** Problem to solve **
Where a line holds the word "configs", copy that line from the data below.
------ Provided entries ------
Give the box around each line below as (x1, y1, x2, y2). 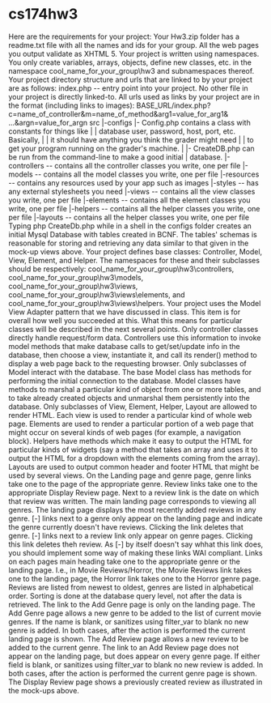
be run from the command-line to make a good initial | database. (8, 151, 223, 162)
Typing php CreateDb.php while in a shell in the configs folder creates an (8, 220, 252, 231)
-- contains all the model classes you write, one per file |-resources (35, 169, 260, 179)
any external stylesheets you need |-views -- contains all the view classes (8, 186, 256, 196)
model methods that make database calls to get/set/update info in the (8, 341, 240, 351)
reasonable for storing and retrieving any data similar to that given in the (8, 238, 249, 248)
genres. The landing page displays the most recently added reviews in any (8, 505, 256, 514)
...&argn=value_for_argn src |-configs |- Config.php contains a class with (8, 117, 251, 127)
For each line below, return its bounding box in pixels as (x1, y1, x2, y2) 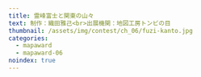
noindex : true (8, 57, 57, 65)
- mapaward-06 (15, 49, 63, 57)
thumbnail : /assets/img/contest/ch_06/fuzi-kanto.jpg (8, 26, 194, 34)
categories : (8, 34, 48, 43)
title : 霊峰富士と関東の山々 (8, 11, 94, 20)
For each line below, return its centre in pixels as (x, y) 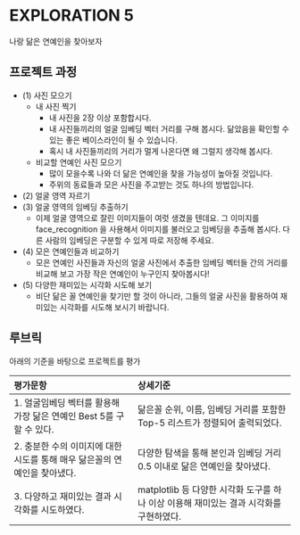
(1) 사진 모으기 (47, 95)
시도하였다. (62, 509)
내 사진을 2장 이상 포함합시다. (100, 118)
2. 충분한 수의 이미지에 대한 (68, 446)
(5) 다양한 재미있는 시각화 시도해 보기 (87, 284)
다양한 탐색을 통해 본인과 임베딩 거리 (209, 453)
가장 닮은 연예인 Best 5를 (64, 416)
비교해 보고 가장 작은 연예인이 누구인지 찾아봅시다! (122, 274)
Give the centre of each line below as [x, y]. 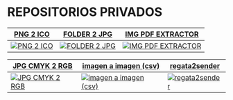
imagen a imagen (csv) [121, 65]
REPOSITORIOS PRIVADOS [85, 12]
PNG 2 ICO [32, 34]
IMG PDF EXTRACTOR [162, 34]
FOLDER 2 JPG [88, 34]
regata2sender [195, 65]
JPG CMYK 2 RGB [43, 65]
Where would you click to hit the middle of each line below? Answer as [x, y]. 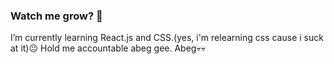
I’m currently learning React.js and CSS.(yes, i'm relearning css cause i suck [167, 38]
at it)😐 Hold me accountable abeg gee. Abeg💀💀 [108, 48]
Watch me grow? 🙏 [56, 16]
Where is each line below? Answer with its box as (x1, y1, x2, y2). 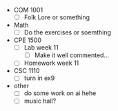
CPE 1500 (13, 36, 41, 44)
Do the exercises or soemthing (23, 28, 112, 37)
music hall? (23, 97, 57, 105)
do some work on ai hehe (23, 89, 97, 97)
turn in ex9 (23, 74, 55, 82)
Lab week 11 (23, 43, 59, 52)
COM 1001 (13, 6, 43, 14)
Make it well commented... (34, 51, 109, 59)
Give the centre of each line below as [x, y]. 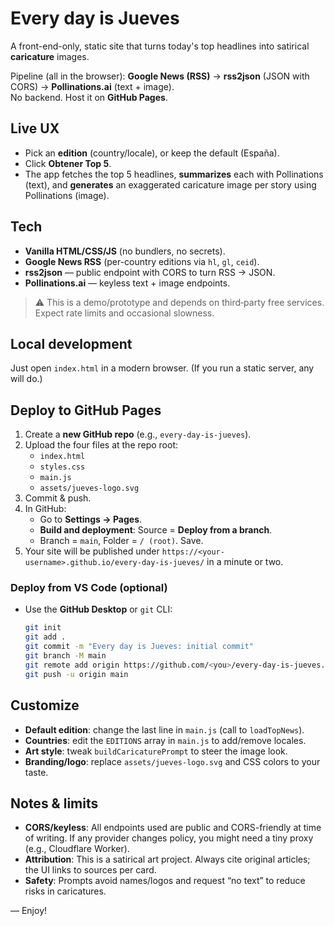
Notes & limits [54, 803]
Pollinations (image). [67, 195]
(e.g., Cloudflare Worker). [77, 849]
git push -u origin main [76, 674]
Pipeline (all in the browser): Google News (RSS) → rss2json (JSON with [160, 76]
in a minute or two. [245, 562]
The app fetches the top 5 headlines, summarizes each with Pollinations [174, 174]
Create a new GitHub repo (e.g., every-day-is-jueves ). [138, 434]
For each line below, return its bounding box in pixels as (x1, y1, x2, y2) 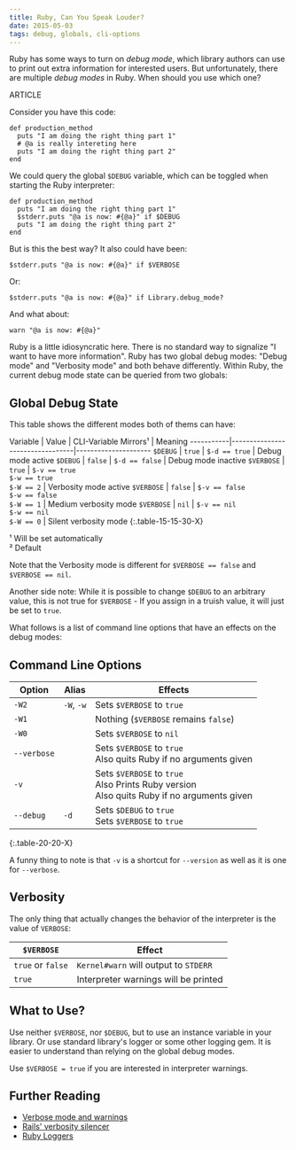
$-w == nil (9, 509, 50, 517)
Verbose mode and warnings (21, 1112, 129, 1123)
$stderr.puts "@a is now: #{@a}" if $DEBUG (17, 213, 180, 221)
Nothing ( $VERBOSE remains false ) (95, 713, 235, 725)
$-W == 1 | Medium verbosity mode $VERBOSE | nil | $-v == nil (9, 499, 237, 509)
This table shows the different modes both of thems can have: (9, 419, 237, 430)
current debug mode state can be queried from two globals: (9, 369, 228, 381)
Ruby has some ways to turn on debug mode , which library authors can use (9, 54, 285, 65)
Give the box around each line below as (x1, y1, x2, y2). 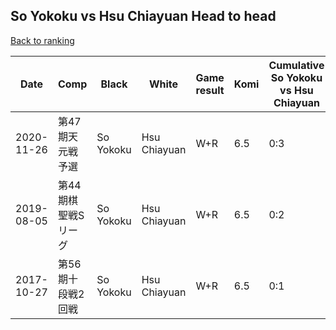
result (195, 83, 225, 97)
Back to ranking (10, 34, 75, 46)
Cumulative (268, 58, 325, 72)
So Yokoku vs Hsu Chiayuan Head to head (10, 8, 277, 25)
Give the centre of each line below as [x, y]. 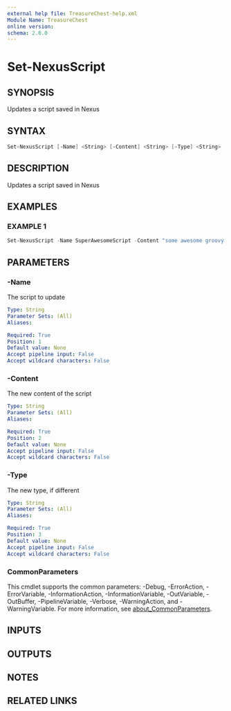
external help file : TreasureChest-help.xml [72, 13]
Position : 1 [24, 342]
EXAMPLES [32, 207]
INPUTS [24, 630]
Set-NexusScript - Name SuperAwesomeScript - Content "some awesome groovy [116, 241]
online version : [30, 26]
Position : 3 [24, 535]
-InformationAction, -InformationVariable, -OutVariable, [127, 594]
------
** Completed task **
Typing php CreateDb.php while in a shell in the configs folder creates an (8, 220, 252, 231)
...&argn=value_for_argn src |-configs |- Config.php contains a class with (8, 117, 251, 127)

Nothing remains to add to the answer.